De outro lado, para buscar comparar tais companhias de maior valor de mercado e com outras distintas, em uma tentativa de equilibrar os resultados, optou-se por selecionar também outras cinco companhias do índice Small Cap. Apesar de listadas, tais companhias não possuem valores de mercado tão elevados quanto as primeiras e, em teoria, poderiam ter recursos mais limitados para dedicar às questões ESG. De toda forma, há de se notar que o estudo naturalmente trata apenas de companhias listadas, sujeitas à regulação da CVM, e não corresponde a um retrato de todas as empresas brasileiras, bastante distintas das especificidades do mercado de capitais.15 Mesmo observando o mercado de capitais brasileiro, que conta com quase 700 emissores, a amostra de dez empresas corresponde a aproximadamente 0,014% do total, tratando de números absolutos.16
Tendo em vista que foram selecionadas cinco companhias de maior valor de mercado, o valor que o conjunto das dez companhias representa corresponde a quase um terço do valor de mercado total de todas as companhias listadas, equivalente a 29,34%.17
Principais achados: boas notícias (e nem tanto)
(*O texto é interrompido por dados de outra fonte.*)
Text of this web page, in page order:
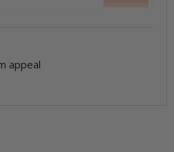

A pesquisa considerou dezesseis perguntas de temas ESG feitas às companhias com base no conteúdo da Resolução CVM 59. De forma resumida, elenca-se abaixo as respostas que indicam boas práticas e aquelas que revelam pontos fracos em metas ESG das companhias.
O objetivo com este método foi analisar cada um dos dados ESG divulgados pelas companhias, compará-las e traças as respectivas conclusões.
Dentre as boas práticas, tem-se:
90% das companhias divulgaram um relatório ESG específico;
100% afirmaram ter matriz de materialidade, revelar os Objetivos de Desenvolvimento Sustentável da ONU, possuir inventário de GEE e submeter o relatório ESG à auditoria;
70% declararam usar os critérios da Força-Tarefa sobre Divulgações Financeiras Relacionadas ao Clima (TCFD) nas métricas de carbono;
70% declararam considerar metas ESG na remuneração dos administradores;
90% relataram possuir canais para denúncias ESG e disseram considerar oportunidades ESG nos planos de negócio.
Já dentre os pontos fracos, destaca-se:
0% dos conselhos tinham paridade de gênero e cor ou raça;
Apesar da falta de paridade revelada, só 30% fixaram metas de diversidade;
apenas 20% chegaram perto de paridade de gênero e cor ou raça no quadro de funcionários;
pay-ratio elevadas, alcançando a razão de 574, 359 e 309 em algumas das companhias. Nestas companhias, portanto, é este o número de vezes que o CEO recebe em remuneração a mais do que a mediana da remuneração de todos os funcionários da empresa.
As conclusões mais elaboradas sobre os dados obtidos encontram-se no trabalho e não são trazidas aqui, tendo em vista os limites do texto.
Para além do “Formulário de Referência”
Um dos principais elementos para a evolução da pauta ESG e alcance dos seus objetivos é o devido monitoramento pelo mercado dos comportamentos das companhias, a partir de pesquisas como esta ou de cobranças dos stakeholders. É importante que estudos e iniciativas de análise de reporte ESG pelas companhias sejam realizados e divulgados, de forma a incentivar o reporte cada vez mais adequado e a tomada de ações concretas pelas companhias.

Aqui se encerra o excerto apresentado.